Michael Gove says Britain's future outside the EU would also be outside the single market - but what does that mean?
So the picture is clear.
A little.
Thanks to Michael Gove we know that Britain's future outside the EU would also be outside the single market.
So we can rule out our future looking like Norway or Iceland: both outside the EU but both members of the European Economic Area which pay for access to the single market and accept free movement of workers.
Vote Leave's future plan for the UK would be outside the EU and outside the EEA.
Does that leave an option a bit like Switzerland's: inside the European Free Trade Association?
Yes.
But no.
Because Switzerland, has to accept Free Movement of workers (one of the most contentious parts of our EU membership).
And Mr Gove then went on to say the UK would negotiate a free trade deal without having to accept free movement.
The Leave camp believes Germany won't want to make its cars more expensive for British consumers and French farmers won't want to make their cheeses and wines less competitive by making it more difficult.
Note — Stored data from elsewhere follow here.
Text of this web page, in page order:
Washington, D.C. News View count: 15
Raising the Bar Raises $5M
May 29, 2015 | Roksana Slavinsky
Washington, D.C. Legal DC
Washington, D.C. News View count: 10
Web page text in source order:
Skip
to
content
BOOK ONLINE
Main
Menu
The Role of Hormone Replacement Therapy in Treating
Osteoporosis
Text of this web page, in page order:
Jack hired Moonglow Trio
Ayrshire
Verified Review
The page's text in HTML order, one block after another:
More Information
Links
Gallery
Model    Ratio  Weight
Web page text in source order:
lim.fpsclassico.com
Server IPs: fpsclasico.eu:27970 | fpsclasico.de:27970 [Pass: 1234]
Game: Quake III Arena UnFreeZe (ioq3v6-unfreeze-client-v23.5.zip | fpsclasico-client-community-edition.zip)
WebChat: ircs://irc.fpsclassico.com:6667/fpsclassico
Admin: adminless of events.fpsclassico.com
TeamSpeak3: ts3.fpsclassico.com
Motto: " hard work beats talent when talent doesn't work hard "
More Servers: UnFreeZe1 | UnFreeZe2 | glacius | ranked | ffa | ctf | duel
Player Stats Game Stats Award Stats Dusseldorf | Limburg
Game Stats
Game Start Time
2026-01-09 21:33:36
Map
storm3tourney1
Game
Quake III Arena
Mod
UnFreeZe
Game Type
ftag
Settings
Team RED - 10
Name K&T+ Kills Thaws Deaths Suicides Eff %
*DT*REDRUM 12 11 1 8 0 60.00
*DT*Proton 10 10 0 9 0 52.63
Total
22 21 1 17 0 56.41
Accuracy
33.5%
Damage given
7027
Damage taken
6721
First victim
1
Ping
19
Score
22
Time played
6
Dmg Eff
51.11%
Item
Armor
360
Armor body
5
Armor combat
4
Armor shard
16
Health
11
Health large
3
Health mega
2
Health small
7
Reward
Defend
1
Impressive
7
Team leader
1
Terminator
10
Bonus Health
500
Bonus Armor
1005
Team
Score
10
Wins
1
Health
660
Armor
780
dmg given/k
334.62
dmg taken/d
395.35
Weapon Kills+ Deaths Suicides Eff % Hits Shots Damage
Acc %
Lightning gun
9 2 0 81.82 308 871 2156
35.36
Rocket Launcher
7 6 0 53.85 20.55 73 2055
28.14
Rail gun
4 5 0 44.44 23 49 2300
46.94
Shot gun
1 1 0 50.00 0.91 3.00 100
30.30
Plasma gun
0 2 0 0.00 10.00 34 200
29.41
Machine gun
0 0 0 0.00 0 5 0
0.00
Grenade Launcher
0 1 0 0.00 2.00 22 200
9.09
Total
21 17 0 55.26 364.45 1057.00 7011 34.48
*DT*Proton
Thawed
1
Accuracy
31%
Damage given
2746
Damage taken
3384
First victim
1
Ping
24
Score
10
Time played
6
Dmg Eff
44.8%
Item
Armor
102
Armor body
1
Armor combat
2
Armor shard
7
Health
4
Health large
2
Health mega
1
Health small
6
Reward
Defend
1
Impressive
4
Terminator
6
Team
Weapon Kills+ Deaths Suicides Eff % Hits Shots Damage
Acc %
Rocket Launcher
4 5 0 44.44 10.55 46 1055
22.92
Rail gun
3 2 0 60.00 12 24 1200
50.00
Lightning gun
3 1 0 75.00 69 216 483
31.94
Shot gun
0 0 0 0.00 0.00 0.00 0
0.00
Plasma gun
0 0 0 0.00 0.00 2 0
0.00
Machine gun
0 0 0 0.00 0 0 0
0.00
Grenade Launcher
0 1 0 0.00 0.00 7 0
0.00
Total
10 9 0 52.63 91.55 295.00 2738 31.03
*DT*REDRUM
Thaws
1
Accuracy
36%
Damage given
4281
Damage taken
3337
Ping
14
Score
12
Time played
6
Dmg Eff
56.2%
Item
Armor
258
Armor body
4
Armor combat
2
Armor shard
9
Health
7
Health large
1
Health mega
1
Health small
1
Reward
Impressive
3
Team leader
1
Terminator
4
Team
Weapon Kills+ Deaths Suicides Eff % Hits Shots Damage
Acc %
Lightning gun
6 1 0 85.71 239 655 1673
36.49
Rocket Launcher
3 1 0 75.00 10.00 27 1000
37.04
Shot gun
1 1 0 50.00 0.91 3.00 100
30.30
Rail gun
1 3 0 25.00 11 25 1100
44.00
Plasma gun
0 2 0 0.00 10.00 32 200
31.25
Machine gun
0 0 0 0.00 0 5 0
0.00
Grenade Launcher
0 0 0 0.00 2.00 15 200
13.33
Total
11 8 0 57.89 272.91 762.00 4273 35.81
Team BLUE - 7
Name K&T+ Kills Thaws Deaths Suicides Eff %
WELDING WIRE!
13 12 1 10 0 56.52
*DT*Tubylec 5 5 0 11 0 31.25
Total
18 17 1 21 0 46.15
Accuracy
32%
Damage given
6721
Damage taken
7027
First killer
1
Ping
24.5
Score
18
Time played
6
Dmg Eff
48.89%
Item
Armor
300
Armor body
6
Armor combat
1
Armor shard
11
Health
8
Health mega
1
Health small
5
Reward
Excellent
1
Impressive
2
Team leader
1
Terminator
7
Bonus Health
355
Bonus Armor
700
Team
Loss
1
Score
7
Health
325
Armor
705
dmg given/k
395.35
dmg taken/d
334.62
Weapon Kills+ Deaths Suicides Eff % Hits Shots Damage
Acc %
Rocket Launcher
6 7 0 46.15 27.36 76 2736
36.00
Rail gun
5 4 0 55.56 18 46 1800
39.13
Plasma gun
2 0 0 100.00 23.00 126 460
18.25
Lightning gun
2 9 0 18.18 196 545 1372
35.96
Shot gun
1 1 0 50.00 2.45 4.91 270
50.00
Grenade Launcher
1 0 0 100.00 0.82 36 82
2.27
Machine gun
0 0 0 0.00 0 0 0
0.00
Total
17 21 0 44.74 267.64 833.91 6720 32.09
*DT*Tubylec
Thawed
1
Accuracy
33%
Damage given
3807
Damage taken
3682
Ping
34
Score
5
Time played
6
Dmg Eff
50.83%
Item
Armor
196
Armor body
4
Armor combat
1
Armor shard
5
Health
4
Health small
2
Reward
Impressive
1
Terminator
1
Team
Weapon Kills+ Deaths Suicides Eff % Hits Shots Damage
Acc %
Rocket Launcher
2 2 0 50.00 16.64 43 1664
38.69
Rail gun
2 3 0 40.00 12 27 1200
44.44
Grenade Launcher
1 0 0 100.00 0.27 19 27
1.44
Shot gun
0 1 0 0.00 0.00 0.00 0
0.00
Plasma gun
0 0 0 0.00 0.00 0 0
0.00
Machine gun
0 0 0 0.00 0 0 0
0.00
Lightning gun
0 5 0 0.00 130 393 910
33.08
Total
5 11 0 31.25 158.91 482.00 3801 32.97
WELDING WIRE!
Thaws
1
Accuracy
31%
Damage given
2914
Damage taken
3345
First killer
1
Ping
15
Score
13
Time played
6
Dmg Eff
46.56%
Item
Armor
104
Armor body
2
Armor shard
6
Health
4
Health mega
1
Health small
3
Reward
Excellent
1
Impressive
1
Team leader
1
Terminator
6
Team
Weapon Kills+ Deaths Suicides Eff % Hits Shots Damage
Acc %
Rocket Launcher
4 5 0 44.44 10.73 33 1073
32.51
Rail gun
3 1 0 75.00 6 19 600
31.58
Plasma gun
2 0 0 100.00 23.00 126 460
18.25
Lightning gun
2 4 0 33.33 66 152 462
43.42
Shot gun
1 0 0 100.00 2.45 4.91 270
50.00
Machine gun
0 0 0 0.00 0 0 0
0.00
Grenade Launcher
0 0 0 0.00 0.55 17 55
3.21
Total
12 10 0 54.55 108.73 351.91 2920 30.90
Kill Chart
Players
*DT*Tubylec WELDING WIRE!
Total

So they will be willing to give the UK a better deal than anyone that exists at the moment.
I asked Mr Gove if he could name a single other country which - under the scenario described above - has its cake and eats it, and he did not.
But Michael Give did say we could have a relationship with the EU a bit like Bosnia, Serbia and Albania.
Not perhaps the best slogan of the campaign but they do occupy a position in a wider free trade zone which 'stretches from Iceland to Turkey'.
So to recap the UK position will be this: not Norway, Swiss-esque with some elements of Albania.
So it's clearer.
But not, what you might call, crystal clear.